Include in the reply only the lines from the start of the data below through the line containing "Hexadecimal content (29, 92, 110, 101)", reproduced exactly and with no pictures.

_ENTRIES SHOWN_
-- Opening Marker --

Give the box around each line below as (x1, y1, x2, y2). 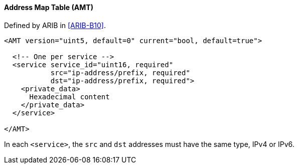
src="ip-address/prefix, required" (50, 68, 190, 77)
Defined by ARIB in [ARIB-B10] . (4, 21, 106, 30)
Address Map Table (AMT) (4, 3, 93, 12)
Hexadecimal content (29, 92, 110, 101)
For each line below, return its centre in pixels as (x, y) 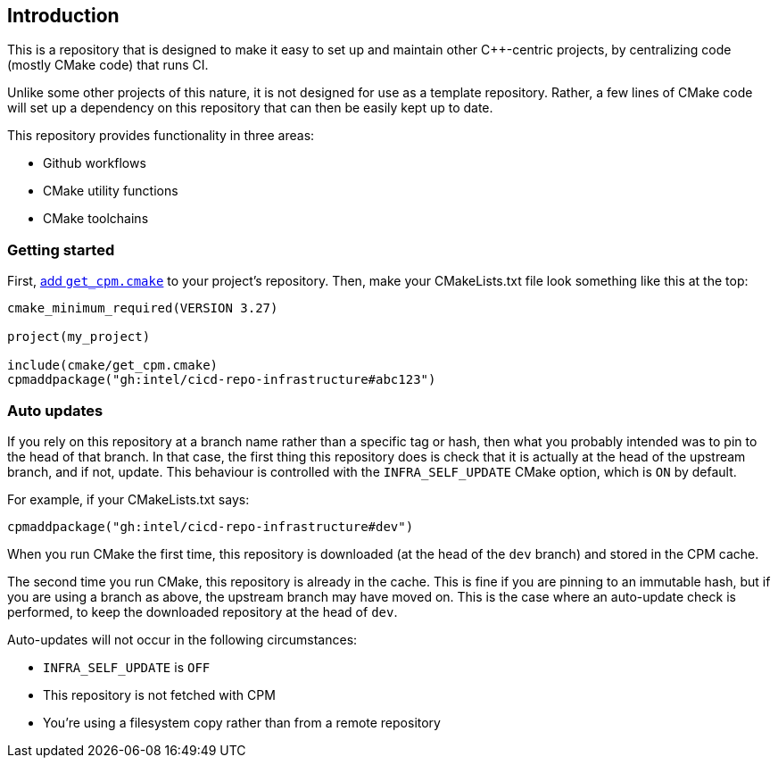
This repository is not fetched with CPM (159, 694)
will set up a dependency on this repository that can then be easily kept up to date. (250, 108)
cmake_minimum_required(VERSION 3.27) (143, 308)
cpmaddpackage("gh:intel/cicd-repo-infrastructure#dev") (211, 526)
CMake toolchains (96, 219)
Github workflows (95, 163)
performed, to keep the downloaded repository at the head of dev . (203, 611)
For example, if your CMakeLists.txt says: (128, 499)
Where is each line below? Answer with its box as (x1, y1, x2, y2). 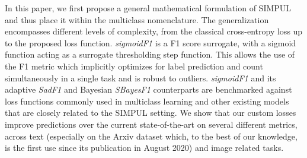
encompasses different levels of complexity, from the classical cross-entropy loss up (5, 25, 303, 37)
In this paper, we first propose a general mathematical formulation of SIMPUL (5, 2, 292, 14)
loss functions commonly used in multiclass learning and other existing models (5, 94, 289, 107)
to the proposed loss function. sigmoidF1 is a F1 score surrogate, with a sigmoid (5, 36, 296, 49)
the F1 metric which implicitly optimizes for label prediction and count (5, 59, 263, 72)
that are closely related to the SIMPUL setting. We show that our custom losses (5, 106, 296, 119)
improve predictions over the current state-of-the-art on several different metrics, (5, 118, 298, 130)
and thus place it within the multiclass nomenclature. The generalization (5, 13, 269, 26)
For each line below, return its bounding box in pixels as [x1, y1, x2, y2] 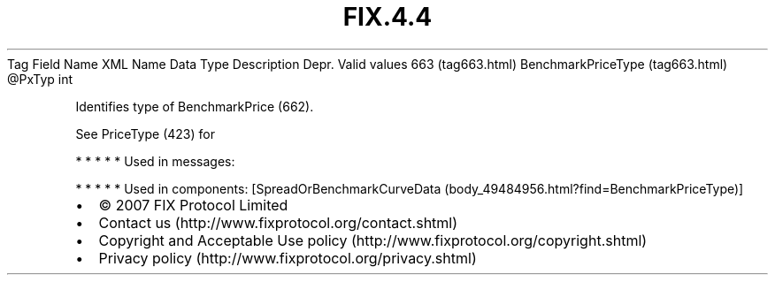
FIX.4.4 [342, 2, 433, 32]
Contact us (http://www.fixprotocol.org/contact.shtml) [98, 213, 458, 232]
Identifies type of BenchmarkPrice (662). [75, 98, 314, 114]
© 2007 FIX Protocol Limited [98, 195, 288, 214]
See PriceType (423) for [75, 126, 215, 141]
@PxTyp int [7, 71, 73, 87]
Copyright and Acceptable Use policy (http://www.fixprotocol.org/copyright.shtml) [98, 231, 648, 249]
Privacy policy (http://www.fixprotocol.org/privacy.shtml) [98, 248, 477, 267]

-- Closing Marker --

_ANSWER TO THIS EXERCISE_
Give the box around each line below as (x1, y1, x2, y2). 
src="ip-address/prefix, required" (50, 68, 190, 77)
Defined by ARIB in [ARIB-B10] . (4, 21, 106, 30)
Address Map Table (AMT) (4, 3, 93, 12)
Hexadecimal content (29, 92, 110, 101)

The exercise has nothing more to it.